Part of the wall slid open, revealing a hidden cabinet of medical supplies. Loki glanced from the ceiling to the cabinet, still weirded out by a faceless voice that watched your every move and acted entirely human. Strange had hardly had more time than Loki to adjust to it, but he accepted it easily, tugging Loki over to the medicine.

"Tony built one of these into some of the bigger rooms," Strange said as he started picking out what he needed. "Seeing as he's surrounded by people with a tendency of getting hurt. Lucky for you, that means you don't have to take a trip down to the infirmary."

As he straightened up, a stainless-steel surface lowered down from a nearby section of wall. "Lean on that," Strange instructed, spreading out his chosen supplies on it: disinfectant, medical tape, a pill bottle, gauze pads, and two little pieces of tech Loki didn't recognize. He rested his elbow on it, shifting his weight onto one leg to ease the remaining ache in his side from a different wound.
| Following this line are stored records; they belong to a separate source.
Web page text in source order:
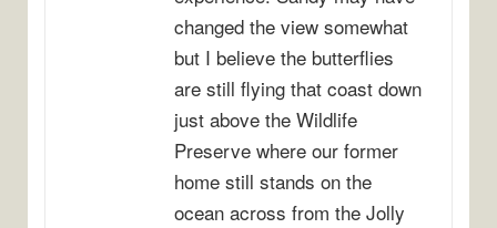
changed the view somewhat
but I believe the butterflies
are still flying that coast down
just above the Wildlife
Preserve where our former
home still stands on the
ocean across from the Jolly
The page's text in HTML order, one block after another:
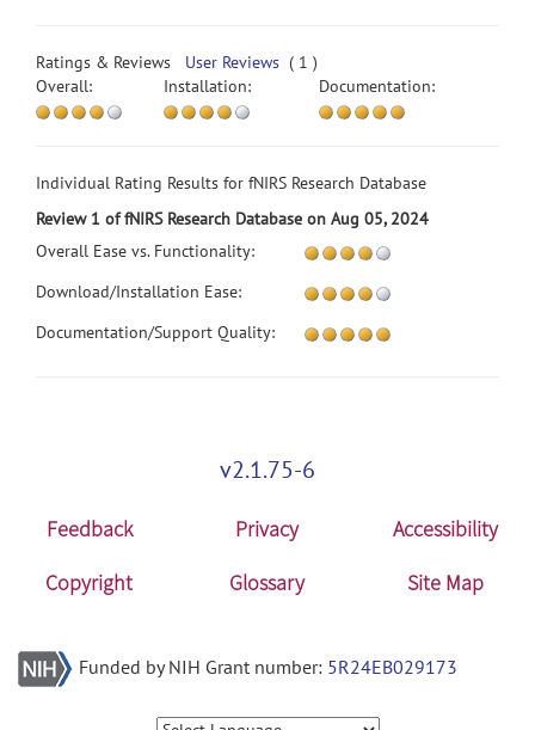
search
Accessibility
Ratings & Reviews User Reviews ( 1 )
Overall:
Installation: Documentation:
Individual Rating Results for fNIRS Research Database
Review 1 of fNIRS Research Database on Aug 05, 2024
Overall Ease vs. Functionality:
Download/Installation Ease:
Documentation/Support Quality:
v2.1.75-6
Feedback Privacy
Accessibility
Copyright
Glossary Site Map
Funded by NIH Grant number: 5R24EB029173
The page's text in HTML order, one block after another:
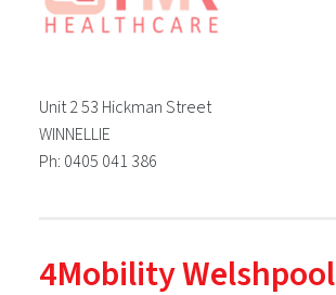
Unit 2 53 Hickman Street
WINNELLIE
Ph: 0405 041 386
4Mobility Welshpool
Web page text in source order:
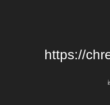
https://

"Right, so I'm going to clean those cuts up, wrap your knuckles, and then give you a little nanite injection to help the cuts heal. Questions?"

"Nanites?"

He pointed at one piece of tech, which basically looked like a clunky grey needle. "They're tiny robots that will go into your bloodstream and help your cells fix things. Like on _Star Trek_ \- which you probably haven't seen, have you?"

"No."

Strange sighed, wetting a small pad with the disinfectant. "We'll have to fix that, too. Tony actually designed that thing to look like one of their hyposprays."
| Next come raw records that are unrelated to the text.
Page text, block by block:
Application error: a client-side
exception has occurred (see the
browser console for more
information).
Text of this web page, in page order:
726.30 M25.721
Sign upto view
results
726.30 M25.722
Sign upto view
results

Loki couldn't suppress a hiss as the disinfectant touched his scraped knuckles.

"So," Strange said, perhaps a bit too loudly to cover the noise. "Um. Listen, I'm… sorry about the whole falling for thirty minutes thing. I- I didn't know you had a phobia of falling."

"You were doing what you had to," Loki allowed. "I understand that."

The sorcerer gave an awkward one-shoulder shrug. "My first idea was to lock you in a porta potty on some construction site, but, well, I figured falling would be a little less unfortunate than having to watch a bunch of sweaty workmen… you know."

Loki wrinkled his nose in disgust. "I… appreciate you rethinking that option."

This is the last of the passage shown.